Highland cattle, Uncategorized, Uvie Farm

Watching for new life

The calves are late this year – Billy is slowing down , and I didn’t spot it. I approached this year assuming his customary reliability driving the farm forward from spring to spring.
I brought my familiar cows up to the calving paddock surrounding the shed, leaving Angus Halfhorn with the two new girls due to calve later. Now it’s neck and neck to the birth canal – my plans are in shreds – and I don’t know who to tend where.
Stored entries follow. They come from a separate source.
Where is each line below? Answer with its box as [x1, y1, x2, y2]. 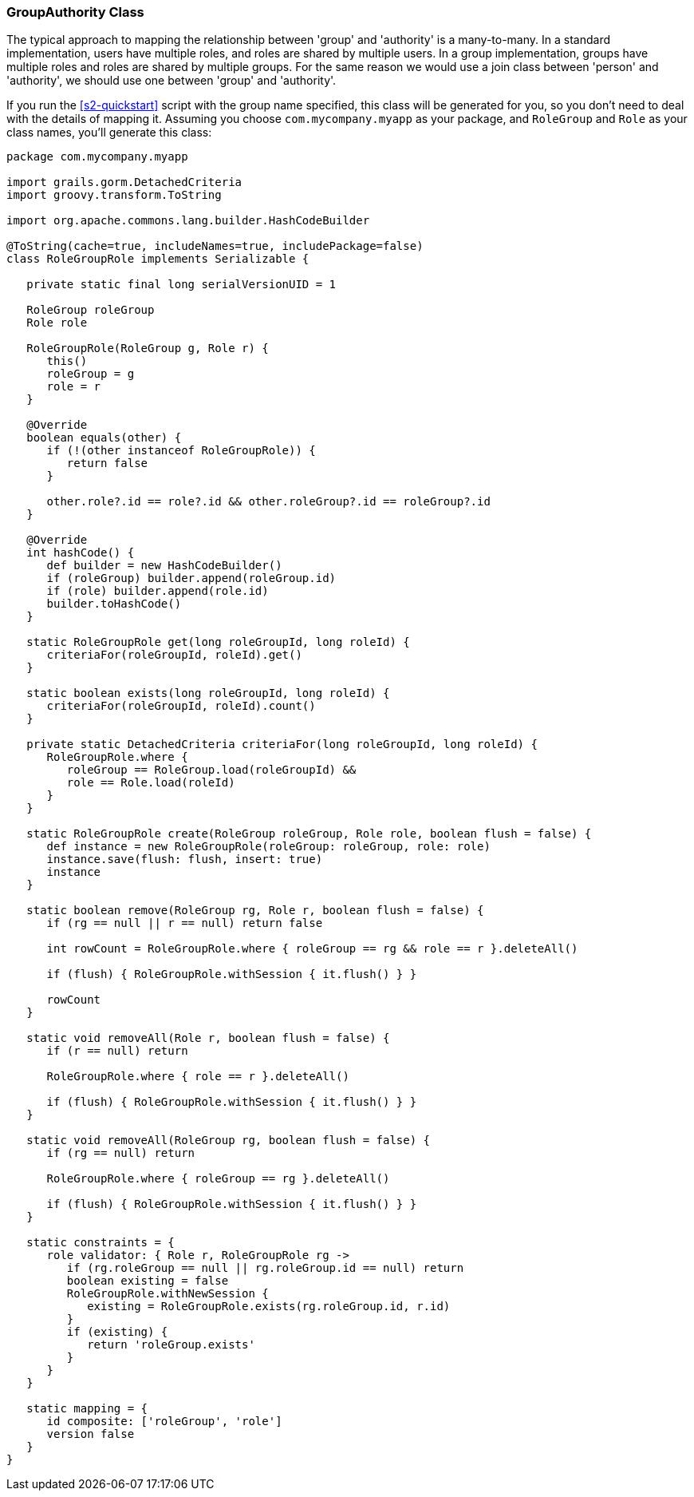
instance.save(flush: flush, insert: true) [46, 853, 323, 866]
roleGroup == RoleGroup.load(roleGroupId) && [66, 763, 357, 777]
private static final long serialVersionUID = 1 [26, 278, 337, 291]
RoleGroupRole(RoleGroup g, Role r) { [26, 342, 269, 355]
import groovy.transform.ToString [6, 188, 222, 202]
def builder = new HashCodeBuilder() [46, 559, 282, 572]
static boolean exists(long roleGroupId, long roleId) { [26, 687, 390, 700]
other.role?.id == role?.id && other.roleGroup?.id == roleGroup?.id [46, 495, 491, 509]
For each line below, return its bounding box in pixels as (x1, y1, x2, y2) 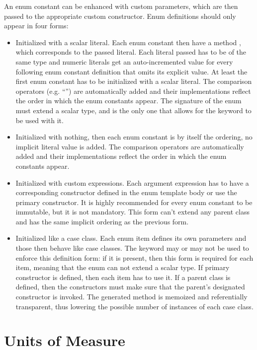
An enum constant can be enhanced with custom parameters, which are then (4, 1, 238, 11)
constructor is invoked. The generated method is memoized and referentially (15, 291, 248, 302)
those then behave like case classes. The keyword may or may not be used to (15, 243, 249, 253)
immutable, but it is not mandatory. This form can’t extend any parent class (15, 207, 250, 217)
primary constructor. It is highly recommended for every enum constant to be (15, 197, 253, 207)
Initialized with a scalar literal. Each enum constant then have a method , (15, 37, 241, 47)
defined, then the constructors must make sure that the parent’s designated (15, 281, 245, 292)
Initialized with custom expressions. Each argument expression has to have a (15, 177, 249, 188)
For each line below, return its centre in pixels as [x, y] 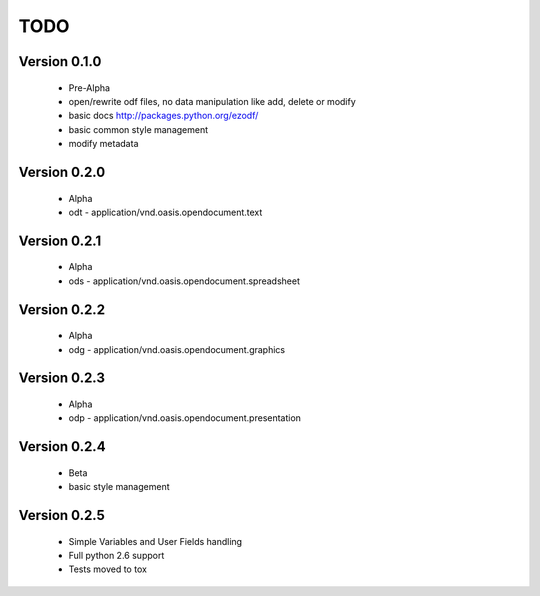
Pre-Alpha [89, 87]
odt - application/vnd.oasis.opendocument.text [165, 212]
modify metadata [103, 144]
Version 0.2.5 [61, 515]
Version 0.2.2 [61, 309]
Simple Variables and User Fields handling [155, 541]
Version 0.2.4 [62, 446]
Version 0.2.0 [62, 171]
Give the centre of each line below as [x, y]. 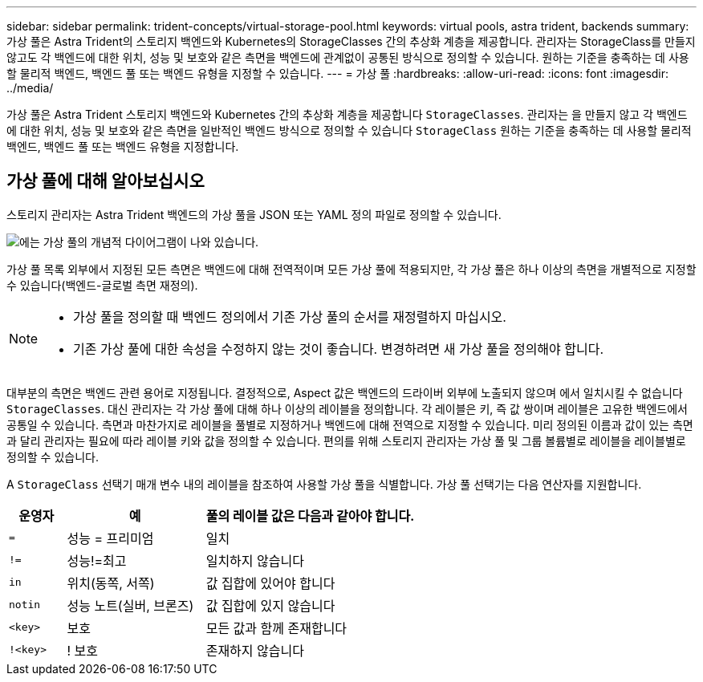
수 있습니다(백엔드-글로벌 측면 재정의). [102, 285]
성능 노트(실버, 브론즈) [130, 605]
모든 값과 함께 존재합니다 [276, 628]
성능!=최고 [97, 560]
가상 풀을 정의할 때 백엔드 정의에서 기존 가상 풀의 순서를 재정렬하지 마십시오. [290, 317]
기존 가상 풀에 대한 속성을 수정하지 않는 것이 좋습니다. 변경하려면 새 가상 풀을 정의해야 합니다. [339, 349]
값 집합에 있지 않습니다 [270, 605]
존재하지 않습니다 [255, 650]
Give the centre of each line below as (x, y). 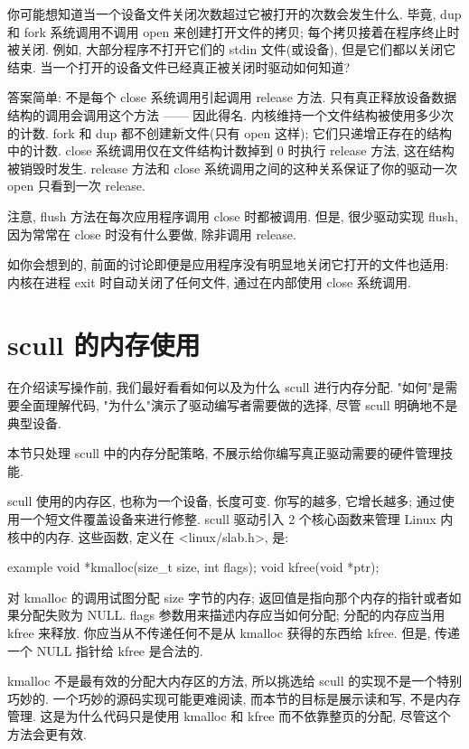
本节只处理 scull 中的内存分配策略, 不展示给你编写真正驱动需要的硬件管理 (224, 453)
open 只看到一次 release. (76, 186)
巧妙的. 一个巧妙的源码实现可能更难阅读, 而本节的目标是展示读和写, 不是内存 (234, 698)
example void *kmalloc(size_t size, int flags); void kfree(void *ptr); (193, 567)
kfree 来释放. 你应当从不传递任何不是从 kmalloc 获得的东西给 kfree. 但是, (219, 632)
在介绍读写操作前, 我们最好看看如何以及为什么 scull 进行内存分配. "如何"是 (226, 387)
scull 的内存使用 (104, 344)
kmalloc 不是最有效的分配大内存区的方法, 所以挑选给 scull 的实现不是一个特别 (235, 681)
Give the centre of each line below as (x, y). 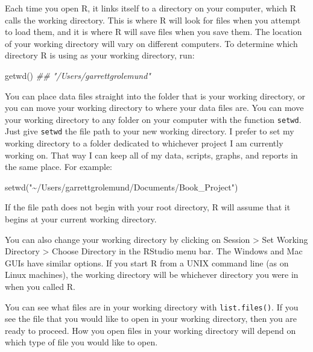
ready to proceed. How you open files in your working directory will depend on (150, 330)
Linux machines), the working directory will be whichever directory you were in (152, 275)
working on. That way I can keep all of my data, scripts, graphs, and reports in (151, 155)
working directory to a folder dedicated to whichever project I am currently (144, 143)
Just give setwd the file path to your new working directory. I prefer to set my (150, 131)
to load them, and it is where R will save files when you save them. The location (153, 32)
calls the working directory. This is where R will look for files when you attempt (153, 20)
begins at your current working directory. (81, 219)
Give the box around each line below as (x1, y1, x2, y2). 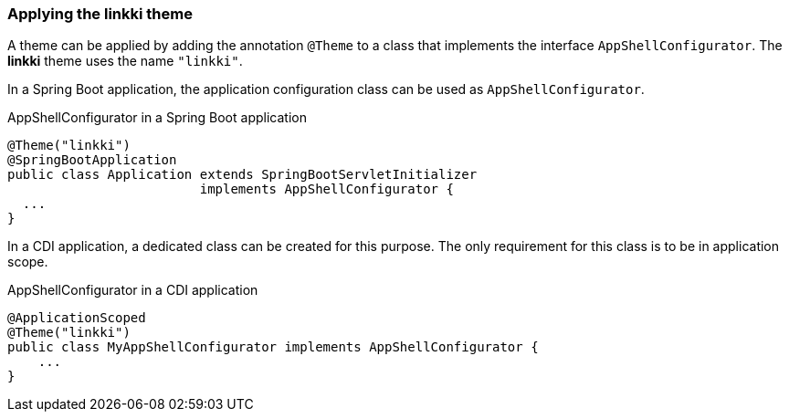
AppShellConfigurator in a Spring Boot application (7, 110, 307, 126)
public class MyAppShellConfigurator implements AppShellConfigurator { (7, 340, 539, 355)
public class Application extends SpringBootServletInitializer (7, 167, 478, 183)
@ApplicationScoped (7, 310, 146, 326)
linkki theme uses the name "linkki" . (7, 53, 243, 69)
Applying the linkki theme (7, 5, 193, 23)
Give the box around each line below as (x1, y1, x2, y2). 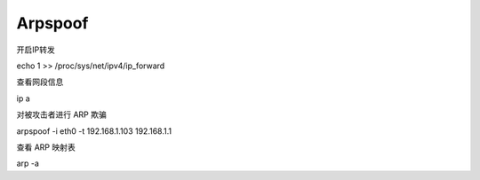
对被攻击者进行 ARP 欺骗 (16, 109, 107, 120)
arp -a (16, 158, 40, 168)
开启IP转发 (16, 44, 55, 55)
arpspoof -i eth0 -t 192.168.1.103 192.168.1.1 (16, 125, 172, 137)
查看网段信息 (16, 76, 64, 88)
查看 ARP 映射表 (16, 142, 76, 153)
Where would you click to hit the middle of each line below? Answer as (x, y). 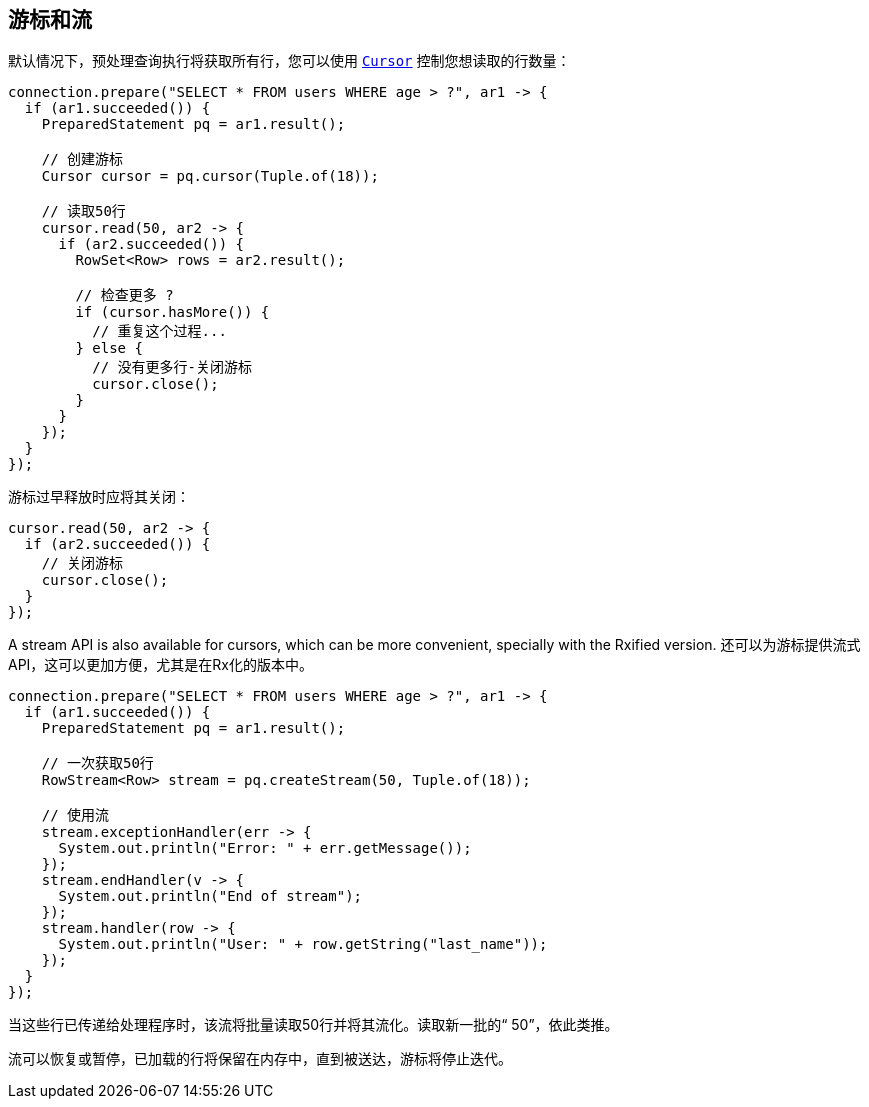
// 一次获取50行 (97, 763)
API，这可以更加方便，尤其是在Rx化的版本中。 (161, 665)
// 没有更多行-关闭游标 (172, 367)
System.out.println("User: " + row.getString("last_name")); (303, 944)
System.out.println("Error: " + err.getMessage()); (265, 848)
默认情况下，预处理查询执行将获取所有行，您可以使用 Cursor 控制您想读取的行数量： (289, 61)
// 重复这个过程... (159, 331)
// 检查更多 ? (124, 295)
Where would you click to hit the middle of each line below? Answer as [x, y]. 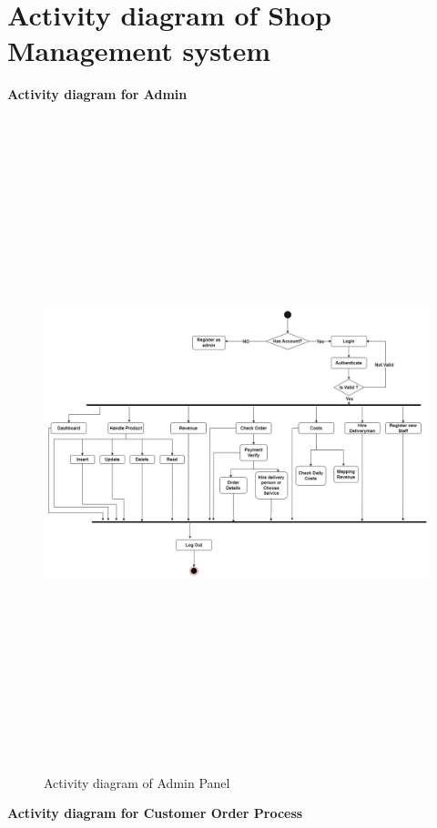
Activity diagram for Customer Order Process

Fortunately the weather is mild – perfect for animals mothering in the open air. Even at midnight, there is hardly a chill. Angus is lying chewing the cud – ‘chawing the cood’ – as supershowman Rich Thompson calls it- so that’s how I think of it now – a sign of contentment, a good sign to a herdsman- chawing the cood.
The girls are on the their feet in the dark – both Alice and Demi Og, tails pulled to the side to relieve the pressure of the life within, shifting uncomfortably from leg to leg. I am concerned they might drop calves imminently , and return an hour later – to find the scene deserted.
Probing the darkness with the torch, I locate them at the feeder – raiding the fridge as it were. Light shone impertinently at their rear reveals that nothing is happening- or likely to happen.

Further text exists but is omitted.